Estudos sobre QV entre pessoas vivendo com o HIV/AIDS apontam que a mesma é afetada por inúmeros fatores individuais, culturais, sociais e emocionais, relacionados ao impacto do diagnóstico e do tratamento e à convivência cotidiana com doença crônica(3). Diferentes variáveis, tais como o gênero, as condições de vida e saúde, têm sido estudadas por sua relação com QV, entretanto, alguns autores têm apontado que a depressão prejudica, de forma importante, todas as dimensões da QV avaliadas(4-5).

A depressão é condição comum vivenciada por pessoas em condições crônicas de doença, causando incapacidade, afetando a evolução da doença e interferindo na recuperação e, ainda, é considerada risco potencial para o aumento da morbidade e mortalidade de numerosas condições médicas, incluindo a infecção pelo HIV/AIDS(6).

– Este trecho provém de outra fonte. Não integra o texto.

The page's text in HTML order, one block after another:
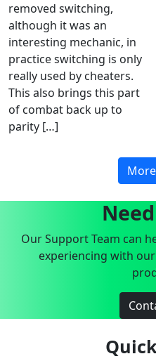
removed switching,
although it was an
interesting mechanic, in
practice switching is only
really used by cheaters.
This also brings this part
of combat back up to
parity […]
Our Support Team can
experiencing with
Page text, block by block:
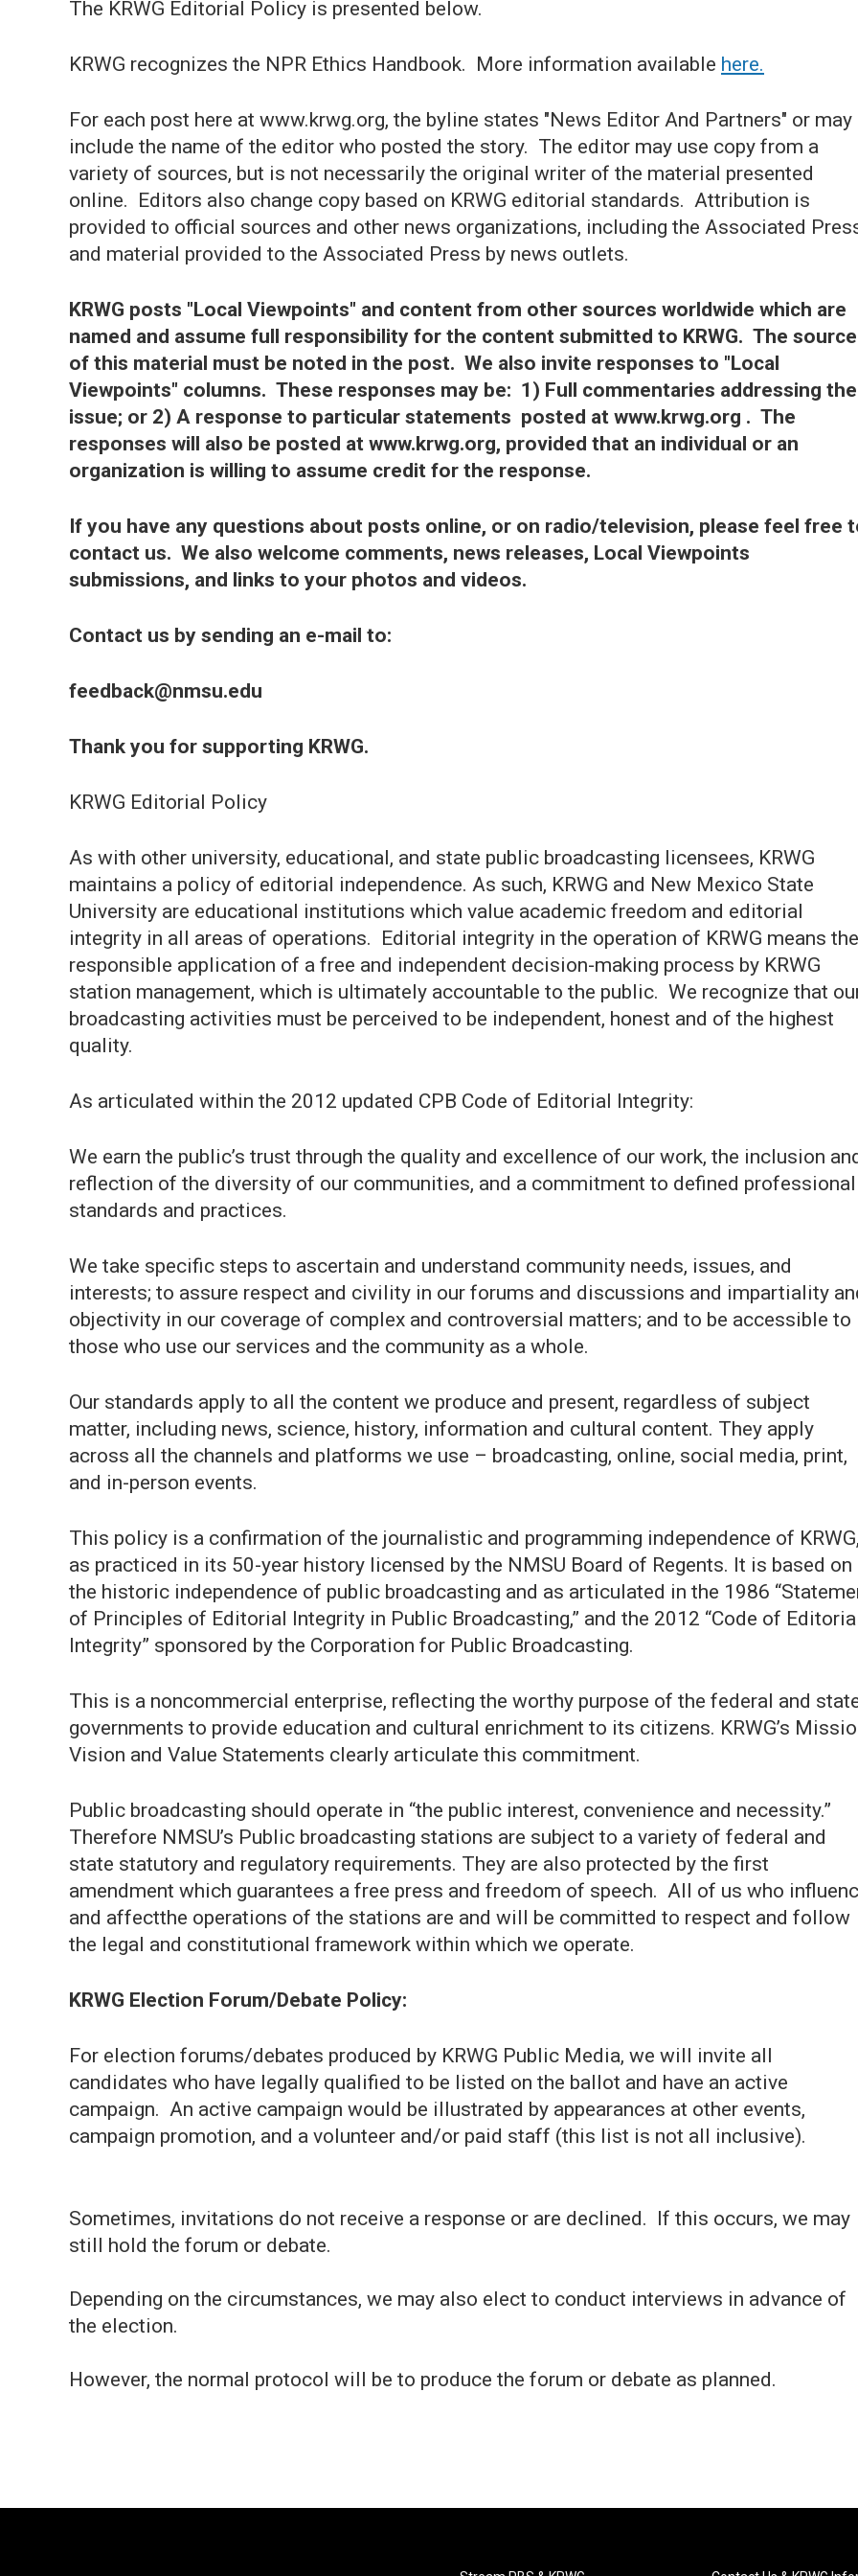
The KRWG Editorial Policy is presented below.
KRWG recognizes the NPR Ethics Handbook. More information available here.
For each post here at www.krwg.org, the byline states "News Editor And Partners" or may
include the name of the editor who posted the story. The editor may use copy from a
variety of sources, but is not necessarily the original writer of the material presented
online. Editors also change copy based on KRWG editorial standards. Attribution is
provided to official sources and other news organizations, including the Associated
and material provided to the Associated Press by news outlets.
KRWG posts "Local Viewpoints" and content from other sources worldwide which are
named and assume full responsibility for the content submitted to KRWG. The source
of this material must be noted in the post. We also invite responses to "Local
Viewpoints" columns. These responses may be: 1) Full commentaries addressing the
issue; or 2) A response to particular statements posted at www.krwg.org . The
responses will also be posted at www.krwg.org, provided that an individual or an
organization is willing to assume credit for the response.
If you have any questions about posts online, or on radio/television, please feel free
contact us. We also welcome comments, news releases, Local Viewpoints
submissions, and links to your photos and videos.
Contact us by sending an e-mail to:
feedback@nmsu.edu
Thank you for supporting KRWG.
KRWG Editorial Policy
As with other university, educational, and state public broadcasting licensees, KRWG
maintains a policy of editorial independence. As such, KRWG and New Mexico State
University are educational institutions which value academic freedom and editorial
integrity in all areas of operations. Editorial integrity in the operation of KRWG means the
responsible application of a free and independent decision-making process by KRWG
station management, which is ultimately accountable to the public. We recognize that
broadcasting activities must be perceived to be independent, honest and of the highest
quality.
As articulated within the 2012 updated CPB Code of Editorial Integrity:
We earn the public’s trust through the quality and excellence of our work, the inclusion
reflection of the diversity of our communities, and a commitment to defined professional
standards and practices.
We take specific steps to ascertain and understand community needs, issues, and
interests; to assure respect and civility in our forums and discussions and impartiality
objectivity in our coverage of complex and controversial matters; and to be accessible to
those who use our services and the community as a whole.
Our standards apply to all the content we produce and present, regardless of subject
matter, including news, science, history, information and cultural content. They apply
across all the channels and platforms we use – broadcasting, online, social media, print,
and in-person events.
This policy is a confirmation of the journalistic and programming independence of
as practiced in its 50-year history licensed by the NMSU Board of Regents. It is based on
the historic independence of public broadcasting and as articulated in the 1986
of Principles of Editorial Integrity in Public Broadcasting,” and the 2012 “Code of
Integrity” sponsored by the Corporation for Public Broadcasting.
This is a noncommercial enterprise, reflecting the worthy purpose of the federal and
governments to provide education and cultural enrichment to its citizens. KRWG’s
Vision and Value Statements clearly articulate this commitment.
Public broadcasting should operate in “the public interest, convenience and necessity.”
Therefore NMSU’s Public broadcasting stations are subject to a variety of federal and
state statutory and regulatory requirements. They are also protected by the first
amendment which guarantees a free press and freedom of speech. All of us who
and affectthe operations of the stations are and will be committed to respect and follow
the legal and constitutional framework within which we operate.
KRWG Election Forum/Debate Policy:
For election forums/debates produced by KRWG Public Media, we will invite all
candidates who have legally qualified to be listed on the ballot and have an active
campaign. An active campaign would be illustrated by appearances at other events,
campaign promotion, and a volunteer and/or paid staff (this list is not all inclusive).
Sometimes, invitations do not receive a response or are declined. If this occurs, we may
still hold the forum or debate.
Depending on the circumstances, we may also elect to conduct interviews in advance of
the election.
However, the normal protocol will be to produce the forum or debate as planned.

A infecção pelo HIV e as desordens psiquiátricas apresentam complexa relação e têm recebido atenção especial na última década, considerando o seu impacto na vida pessoal, sexual, social e ocupacional das pessoas vivendo com o HIV/AIDS(7). Dentre os diversos transtornos psiquiátricos, frequentemente identificados em pessoas vivendo com HIV/AIDS, a depressão é a mais prevalente. Além da depressão, tem sido observado que eventos de vida estressantes estão associados ao aumento da progressão da infecção pelo HIV/AIDS(8) que, por sua vez, aumentam de três a cinco vezes o risco para o desenvolvimento de depressão(9).

Já é bem estabelecido que a infecção pelo HIV/AIDS compromete a qualidade de vida de seu portador(10). Ainda, outros autores apontam relação estreita entre depressão e qualidade de vida(5), principalmente em indivíduos com doenças crônicas(11). Considerando que AIDS é doença crônica e seus portadores têm risco elevado para desenvolver sintomas depressivos, os quais têm sido associados à piora da qualidade de vida, os objetivos deste estudo foram investigar a intensidade dos sintomas de depressão em indivíduos com HIV/AIDS, atendidos em duas unidades de referência, em Ribeirão Preto, SP, e comparar a qualidade de vida com os diferentes graus de intensidade dos sintomas de depressão nesses indivíduos, segundo o gênero.

Método

Trata-se de estudo com abordagem quantitativa de corte transversal, realizado em dois serviços especializados no atendimento clínico-ambulatorial a pessoas vivendo com HIV/AIDS, localizado no município de Ribeirão Preto, SP. Nesses serviços são cadastrados 500 pacientes, desses, 228 (45,6%) participaram do estudo. Foram incluídos no estudo indivíduos com idade mínima de 18 anos; portador do HIV, em condições clínicas e emocionais para responder os questionários, ter sido atendido, no mínimo, uma vez nos serviços participantes do estudo, no período de março de 2007 a março de 2008.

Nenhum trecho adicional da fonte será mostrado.